Perseo si prese a forza il trono. Nelle due successive battaglie di Pidna (168 e 148 a.C.), la falange sfidò nuovamente le legioni. Il risultato finale fu che la Macedonia divenne definitivamente una provincia romana e Perseo sfilò in catene a Roma.

Le guerre macedoniche segnarono la fine di un'epoca in campo tattico-strategico. La falange era definitivamente superata e non rappresentava più quell'invincibile schieramento che aveva permesso ad Alessandro Magno di spadroneggiare in lungo e in largo.

Dinanzi alla maggiore mobilità e flessibilità del manipolo romano, la falange dimostrava limiti strutturali evidenti. A Cinocefale, la prima falange perse la coesione per via del terreno accidentato. Bastava infatti che un singolo falangita inciampasse per mettere in crisi tutta la schiera.

Questi uomini (pezhetairoi, ossia "Compagni a piedi"), costretti ad abbandonare le fedeli picche, risultarono del tutto inappropriati al combattimento corpo a corpo contro i legionari. Il gladio, corta spada a doppio taglio, in dotazione ai fanti romani fece strage di arti e corpi.

Ricordo a tal proposito che il falangita macedone poteva difendersi solamente con uno scudo tondo, legato all'avambraccio sinistro. La seconda falange di Cinocefale, si ritrovò invece sotto attacco sul fianco e alle spalle. In questo caso, la scarsa capacità di manovra dello schieramento non permise di girarsi su se stessa per fronteggiare un attacco non frontale. Gli uomini alzarono le picche per arrendersi, venendo ugualmente massacrati.
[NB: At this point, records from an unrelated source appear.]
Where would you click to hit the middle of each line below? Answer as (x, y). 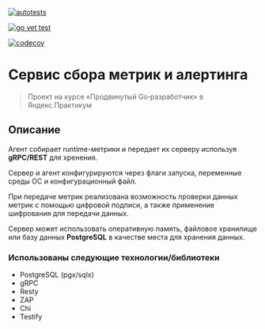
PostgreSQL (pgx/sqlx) (57, 275)
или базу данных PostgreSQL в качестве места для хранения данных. (127, 236)
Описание (34, 130)
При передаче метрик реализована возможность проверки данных (123, 196)
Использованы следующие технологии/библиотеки (114, 257)
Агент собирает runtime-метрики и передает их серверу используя (123, 149)
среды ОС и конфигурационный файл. (72, 181)
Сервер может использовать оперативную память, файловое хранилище (132, 229)
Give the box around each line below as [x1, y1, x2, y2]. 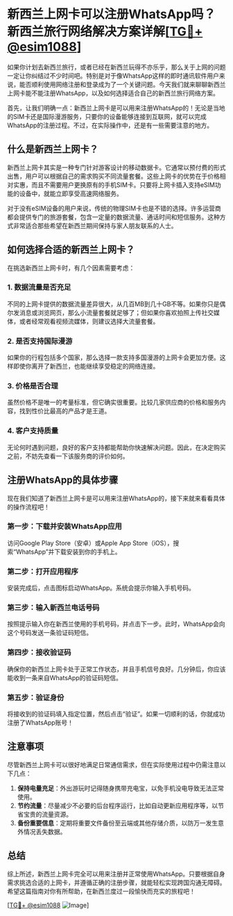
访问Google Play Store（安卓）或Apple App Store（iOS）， [7, 538, 173, 547]
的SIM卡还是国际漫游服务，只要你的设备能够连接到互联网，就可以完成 [7, 112, 207, 120]
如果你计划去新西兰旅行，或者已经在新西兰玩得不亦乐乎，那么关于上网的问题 [7, 63, 226, 71]
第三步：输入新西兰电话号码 [7, 603, 100, 613]
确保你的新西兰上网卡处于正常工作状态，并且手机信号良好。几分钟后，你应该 [7, 665, 226, 673]
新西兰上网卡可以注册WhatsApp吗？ [7, 6, 216, 22]
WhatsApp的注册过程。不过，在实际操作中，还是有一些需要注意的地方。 [7, 121, 214, 129]
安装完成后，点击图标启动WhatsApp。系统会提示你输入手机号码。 [7, 584, 196, 592]
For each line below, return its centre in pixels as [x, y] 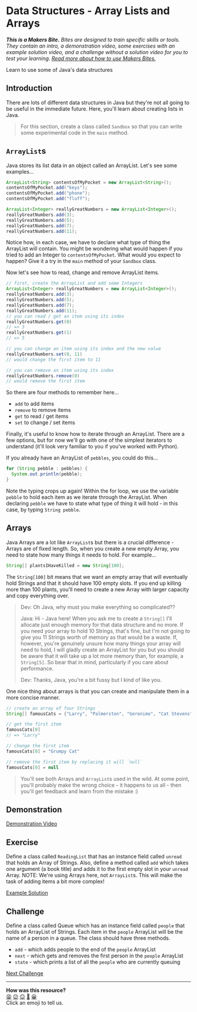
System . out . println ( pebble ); [47, 474]
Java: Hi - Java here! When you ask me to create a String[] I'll [96, 618]
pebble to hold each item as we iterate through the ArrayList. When [87, 497]
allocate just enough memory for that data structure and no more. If [102, 624]
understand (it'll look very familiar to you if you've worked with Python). [92, 447]
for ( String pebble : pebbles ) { [47, 469]
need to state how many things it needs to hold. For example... [81, 555]
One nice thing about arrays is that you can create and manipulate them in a [98, 691]
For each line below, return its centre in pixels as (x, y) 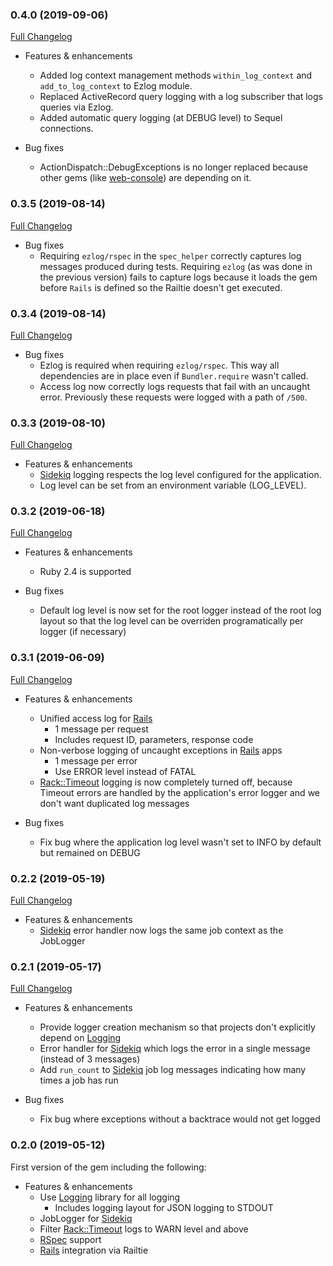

Un'ultima nota risiede nel fatto che Flaminino conservò il trono di Filippo V solo ed unicamente perché a Roma faceva comodo avere uno stato cliente che potesse autogestirsi per far da cuscinetto tra le violente tribù traciche e i sempre bizzosi greci. Purtroppo il monarca ellenico non poteva starsene con le mani in mano, chiuso tra i propri confini.

Filippo era un condottiero, un conquistatore, un uomo abituato alla guerra. Se nella prima battaglia di Pidna, avesse lui stesso comandato le ultime falangi nell'impari lotta contro le legioni, forse la Storia sarebbe stata diversa e adesso si sarebbe potuto scrivere del trionfo dell'ultimo grande erede di Alessandro il Macedone.